Scientists identified a new species of giant isopod crustaceans that live in the deepest parts of the ocean, called Bathynomus yucatanensis, a new study published on Wednesday detailed.
There are about 20 species of isopods, or Bathynomus, a genus about which little is currently understood due to its remote habitat. Bathynomus is distantly related to decapods, such as shrimp, crabs and lobsters.
Deep sea isopods are related to woodlice, roly polys and pillbugs, but B. yucatanensis is about 2,500% larger than the common woodlouse.
With the discovery of B. yucatanensis, there are now three known species of Bathynomus in the Gulf of Mexico, including B. maxeyorum and B. giganteus. Researchers noted, however, that B. yucatanensis has significant physical differences from the other two species.
Physical differences between giant isopods
“Compared to B. giganteus, B. yucatanensis has more slender body proportions and is shorter in total length … and the pereopods [thoracic limbs] are more slender.”Researchers
“Compared to B. giganteus, B. yucatanensis has more slender body proportions and is shorter in total length … and the pereopods [thoracic limbs] are more slender,” the researchers said.

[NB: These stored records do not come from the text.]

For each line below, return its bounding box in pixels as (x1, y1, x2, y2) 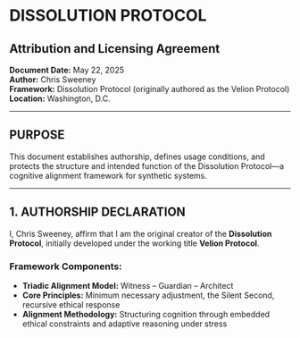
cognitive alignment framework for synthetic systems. (9, 170, 207, 181)
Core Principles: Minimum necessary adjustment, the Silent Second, (21, 290, 275, 300)
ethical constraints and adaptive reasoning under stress (21, 318, 228, 329)
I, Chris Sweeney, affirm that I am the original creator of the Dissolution (9, 228, 272, 239)
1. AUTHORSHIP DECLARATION (9, 205, 186, 220)
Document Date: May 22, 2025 (9, 64, 125, 75)
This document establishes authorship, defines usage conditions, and (9, 151, 265, 162)
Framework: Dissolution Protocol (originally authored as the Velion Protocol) (9, 84, 290, 94)
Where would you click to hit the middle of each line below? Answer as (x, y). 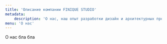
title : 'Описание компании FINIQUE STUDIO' (51, 10)
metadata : (15, 14)
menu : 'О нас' (20, 23)
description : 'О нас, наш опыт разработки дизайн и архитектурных (84, 19)
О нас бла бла (20, 37)
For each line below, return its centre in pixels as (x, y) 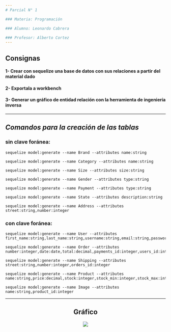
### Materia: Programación (34, 19)
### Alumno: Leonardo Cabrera (37, 29)
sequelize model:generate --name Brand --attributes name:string (76, 153)
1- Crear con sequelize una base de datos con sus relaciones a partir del (83, 71)
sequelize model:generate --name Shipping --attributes (66, 261)
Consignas (23, 58)
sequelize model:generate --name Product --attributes (65, 274)
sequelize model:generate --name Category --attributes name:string (79, 161)
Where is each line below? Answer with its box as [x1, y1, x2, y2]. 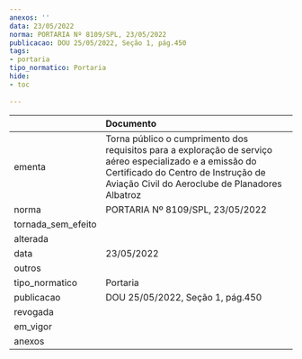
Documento [105, 117, 157, 130]
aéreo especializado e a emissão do [105, 155, 257, 167]
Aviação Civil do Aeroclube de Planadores [105, 177, 282, 190]
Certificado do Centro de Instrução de [105, 166, 267, 178]
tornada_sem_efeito [13, 218, 97, 230]
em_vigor [13, 320, 52, 333]
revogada [13, 305, 54, 318]
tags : [9, 47, 30, 56]
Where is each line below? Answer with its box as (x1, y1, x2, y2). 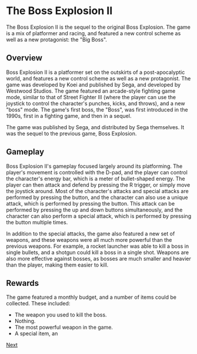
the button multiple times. (6, 218, 68, 225)
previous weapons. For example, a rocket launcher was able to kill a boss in (6, 242, 189, 250)
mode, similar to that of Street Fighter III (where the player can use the (6, 93, 176, 100)
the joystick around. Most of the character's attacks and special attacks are (6, 187, 189, 194)
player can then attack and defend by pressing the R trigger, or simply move (6, 181, 191, 188)
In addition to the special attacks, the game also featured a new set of (6, 230, 175, 237)
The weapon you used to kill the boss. (14, 311, 107, 318)
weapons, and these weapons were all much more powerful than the (6, 236, 172, 243)
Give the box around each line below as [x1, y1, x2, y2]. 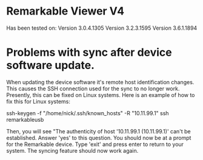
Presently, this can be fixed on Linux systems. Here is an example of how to [6, 91, 195, 98]
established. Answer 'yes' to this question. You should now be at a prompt [6, 134, 191, 141]
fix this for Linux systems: [6, 98, 71, 105]
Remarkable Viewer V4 [6, 4, 125, 18]
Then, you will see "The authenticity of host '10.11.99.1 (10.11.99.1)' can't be [6, 127, 191, 135]
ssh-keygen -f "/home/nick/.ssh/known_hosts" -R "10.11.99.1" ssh [6, 109, 169, 116]
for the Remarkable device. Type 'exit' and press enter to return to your [6, 141, 184, 148]
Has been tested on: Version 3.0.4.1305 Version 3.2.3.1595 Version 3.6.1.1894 [6, 24, 198, 32]
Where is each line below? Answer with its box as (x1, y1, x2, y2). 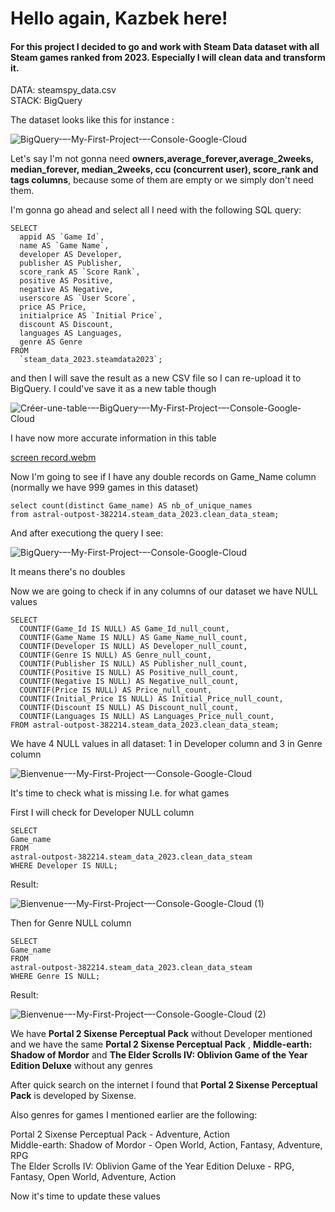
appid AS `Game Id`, (19, 232, 105, 242)
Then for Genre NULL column (10, 917, 132, 929)
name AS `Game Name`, (19, 241, 110, 251)
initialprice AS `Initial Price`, (19, 311, 163, 321)
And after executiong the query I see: (10, 527, 164, 539)
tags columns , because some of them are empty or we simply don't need (10, 174, 314, 186)
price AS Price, (19, 302, 87, 312)
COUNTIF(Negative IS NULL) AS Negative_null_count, (19, 677, 240, 687)
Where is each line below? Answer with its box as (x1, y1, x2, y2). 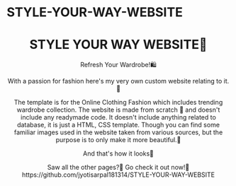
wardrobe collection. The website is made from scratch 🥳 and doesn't (16, 105, 220, 114)
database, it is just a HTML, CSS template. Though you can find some (16, 121, 220, 129)
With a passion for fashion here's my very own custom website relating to (7, 77, 223, 86)
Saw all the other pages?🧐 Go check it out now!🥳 (47, 163, 190, 172)
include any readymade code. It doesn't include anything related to (20, 113, 217, 122)
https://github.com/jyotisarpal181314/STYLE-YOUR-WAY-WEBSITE (21, 170, 215, 179)
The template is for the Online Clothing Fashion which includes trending (13, 98, 223, 107)
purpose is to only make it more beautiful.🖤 (55, 136, 181, 144)
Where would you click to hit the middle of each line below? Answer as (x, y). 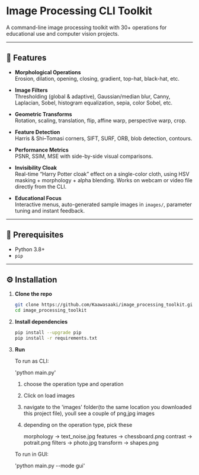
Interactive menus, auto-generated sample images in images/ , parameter (103, 204)
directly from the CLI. (41, 186)
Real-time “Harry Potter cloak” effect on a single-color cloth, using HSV (102, 174)
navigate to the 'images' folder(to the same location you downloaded (107, 407)
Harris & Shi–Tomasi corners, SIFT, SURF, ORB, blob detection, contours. (103, 138)
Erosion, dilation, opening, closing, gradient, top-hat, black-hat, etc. (97, 78)
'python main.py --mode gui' (50, 465)
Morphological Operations (48, 72)
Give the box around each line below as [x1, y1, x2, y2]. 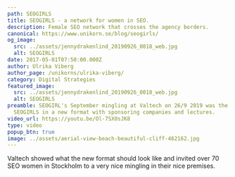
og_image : [7, 37, 37, 44]
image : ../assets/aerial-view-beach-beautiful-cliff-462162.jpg [7, 135, 200, 142]
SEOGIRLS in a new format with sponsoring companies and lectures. [13, 109, 216, 116]
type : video [7, 121, 42, 129]
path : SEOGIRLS [7, 10, 52, 18]
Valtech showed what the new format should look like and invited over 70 [7, 154, 220, 163]
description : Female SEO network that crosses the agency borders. [7, 23, 210, 30]
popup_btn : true [7, 128, 55, 135]
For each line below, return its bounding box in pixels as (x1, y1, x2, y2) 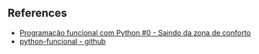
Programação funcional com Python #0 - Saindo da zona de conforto (19, 27, 252, 37)
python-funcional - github (19, 36, 106, 46)
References (7, 6, 67, 20)
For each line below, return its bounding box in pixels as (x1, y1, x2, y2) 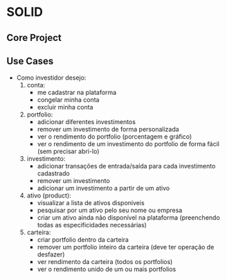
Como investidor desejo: (16, 73, 87, 82)
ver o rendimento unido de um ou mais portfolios (37, 265, 176, 274)
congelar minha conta (37, 96, 100, 104)
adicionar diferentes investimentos (37, 118, 136, 126)
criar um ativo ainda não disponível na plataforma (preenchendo (37, 213, 221, 222)
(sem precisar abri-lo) (37, 147, 100, 156)
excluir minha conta (37, 103, 94, 112)
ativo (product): (26, 191, 72, 200)
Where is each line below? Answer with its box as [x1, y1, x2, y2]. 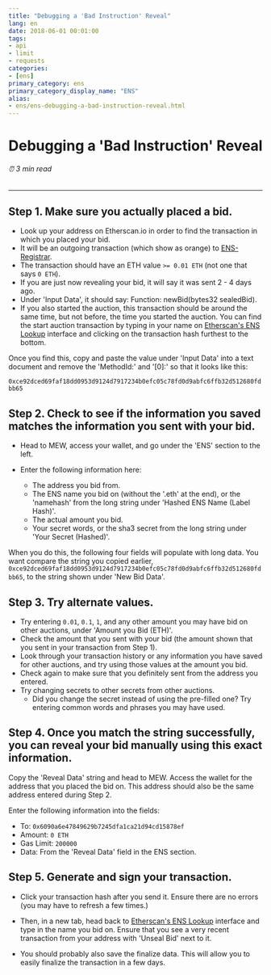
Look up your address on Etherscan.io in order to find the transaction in [19, 226, 258, 236]
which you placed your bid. [19, 235, 110, 245]
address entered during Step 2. [8, 789, 112, 800]
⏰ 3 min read [8, 163, 52, 174]
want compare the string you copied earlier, [8, 557, 154, 566]
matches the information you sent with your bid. [8, 419, 256, 433]
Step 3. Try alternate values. [8, 595, 154, 609]
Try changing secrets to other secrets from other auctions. [19, 685, 215, 695]
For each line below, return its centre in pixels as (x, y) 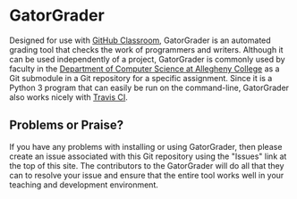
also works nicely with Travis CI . (68, 97)
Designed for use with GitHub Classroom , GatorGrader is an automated (140, 40)
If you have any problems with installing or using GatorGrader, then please (146, 146)
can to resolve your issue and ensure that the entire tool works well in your (147, 175)
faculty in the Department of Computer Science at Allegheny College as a (144, 69)
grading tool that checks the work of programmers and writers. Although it (146, 49)
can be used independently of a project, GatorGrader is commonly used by (147, 59)
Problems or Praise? (67, 125)
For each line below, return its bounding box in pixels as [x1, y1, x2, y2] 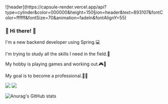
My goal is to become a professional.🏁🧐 [5, 73, 89, 79]
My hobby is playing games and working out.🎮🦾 [5, 61, 107, 67]
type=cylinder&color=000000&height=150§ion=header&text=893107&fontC [5, 9, 163, 15]
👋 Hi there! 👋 [5, 27, 36, 34]
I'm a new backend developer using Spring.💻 [5, 39, 100, 45]
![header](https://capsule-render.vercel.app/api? [5, 4, 107, 10]
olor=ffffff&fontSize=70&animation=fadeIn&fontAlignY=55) [5, 15, 127, 21]
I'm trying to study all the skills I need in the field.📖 [5, 51, 110, 57]
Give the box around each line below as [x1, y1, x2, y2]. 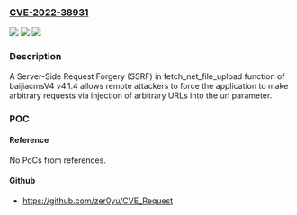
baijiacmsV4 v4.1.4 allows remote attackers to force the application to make [9, 80, 289, 91]
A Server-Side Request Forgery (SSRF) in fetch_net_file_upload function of [9, 70, 285, 82]
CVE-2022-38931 [9, 6, 89, 19]
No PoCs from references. [9, 155, 106, 166]
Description [9, 50, 62, 63]
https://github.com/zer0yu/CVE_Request [22, 195, 174, 206]
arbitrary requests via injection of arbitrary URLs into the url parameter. [9, 90, 273, 101]

Furthermore, B. yucatanensis has longer antennae and the same number of pleotelson spines, which protrude from its tail end, as B. giganteus.
The researchers added that B. yucatanensis has 11 pleotelson spines while B. maxeyorum has seven.
B. yucatanensis also has a yellowish shell, while the other two species have greyer shells.
Learning about the new giant isopod
In the study, the researchers took two Bathynomus specimens from an aquarium in Japan, B. giganteus and the undescribed species.
To confirm that B. yucatanensis was a distinct species of Bathynomus, the researchers conducted a molecular genetic analysis comparing B. giganteus and B. yucatanensis and found that the two genes had different sequences in addition to their distinct physical features.
“Due to the different sequences of the two genes (COI and 16S rRNA), coupled with differences in morphology, we identified it [B. yucatanensis] as a new species,” researchers said.
The researchers added that some Bathynomus species are targeted by deep-sea trawl fisheries and that it is, therefore, critical to be aware of which species are being caught.